In fact, the Microsoft MVP Summit in February 2020 was one of the first large community events to go all-virtual. Several events that optimistically planned a spring 2021 reopening found that they had to push their dates back to the fall or even the winter, and some organizations (including Microsoft and Apple) announced plans to keep their events 100% virtual until summer 2022 at the earliest.

But you know all this. Here’s what you may not know: a select few organizers have successfully held in-person events recently.
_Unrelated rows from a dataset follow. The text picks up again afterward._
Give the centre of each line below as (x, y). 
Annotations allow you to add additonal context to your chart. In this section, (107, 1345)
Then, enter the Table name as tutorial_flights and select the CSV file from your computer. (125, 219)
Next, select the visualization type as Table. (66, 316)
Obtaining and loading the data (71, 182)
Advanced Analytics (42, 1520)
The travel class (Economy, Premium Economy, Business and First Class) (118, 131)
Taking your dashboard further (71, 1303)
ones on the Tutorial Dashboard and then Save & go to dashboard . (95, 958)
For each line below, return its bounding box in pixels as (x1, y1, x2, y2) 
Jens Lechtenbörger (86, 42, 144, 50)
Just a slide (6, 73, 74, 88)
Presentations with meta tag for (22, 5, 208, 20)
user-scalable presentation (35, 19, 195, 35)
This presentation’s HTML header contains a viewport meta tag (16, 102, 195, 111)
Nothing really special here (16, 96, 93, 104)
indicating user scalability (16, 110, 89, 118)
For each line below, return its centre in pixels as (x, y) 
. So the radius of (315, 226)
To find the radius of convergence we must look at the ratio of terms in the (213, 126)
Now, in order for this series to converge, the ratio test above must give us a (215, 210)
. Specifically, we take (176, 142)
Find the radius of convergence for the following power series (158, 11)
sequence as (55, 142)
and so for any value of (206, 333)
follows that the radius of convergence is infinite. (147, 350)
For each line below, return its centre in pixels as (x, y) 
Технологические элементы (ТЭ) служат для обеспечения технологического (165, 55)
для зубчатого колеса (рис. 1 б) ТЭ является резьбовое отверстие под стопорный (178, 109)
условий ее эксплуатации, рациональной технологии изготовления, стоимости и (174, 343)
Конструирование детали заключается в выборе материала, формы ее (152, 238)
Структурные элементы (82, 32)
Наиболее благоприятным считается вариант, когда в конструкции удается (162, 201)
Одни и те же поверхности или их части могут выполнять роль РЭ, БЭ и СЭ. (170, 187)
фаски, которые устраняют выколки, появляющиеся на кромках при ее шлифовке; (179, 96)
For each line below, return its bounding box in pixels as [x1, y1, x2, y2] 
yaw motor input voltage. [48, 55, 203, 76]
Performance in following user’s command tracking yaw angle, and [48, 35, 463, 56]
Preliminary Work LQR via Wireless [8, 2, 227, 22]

I have just returned to the States after attending CommsVerse, which bills itself as “a conference and exhibition about Microsoft Teams,” and it was stellar.

(Sidenote: if you haven’t already: you should watch Ted Lasso on Apple TV+. Seriously.)

Logistics Re-cap

Let’s start with the elephant in the room. With more than 350 attendees and 40 exhibitors, there were a lot of people in close proximity at times. The host conference venue, Mercedes-Benz World, required a negative Covid-19 test for entry on the first day. They also had clearly marked traffic patterns, plenty of hand sanitizer, a fully masked staff, and physical distancing measures in place and well-adhered to.

Many, (if not most of the attendees) remained masked when around others, and the conference badges were marked with a red icon on one side and a green one on the other. With that, attendees could flip their badges over to indicate whether they were comfortable with close physical contact or not.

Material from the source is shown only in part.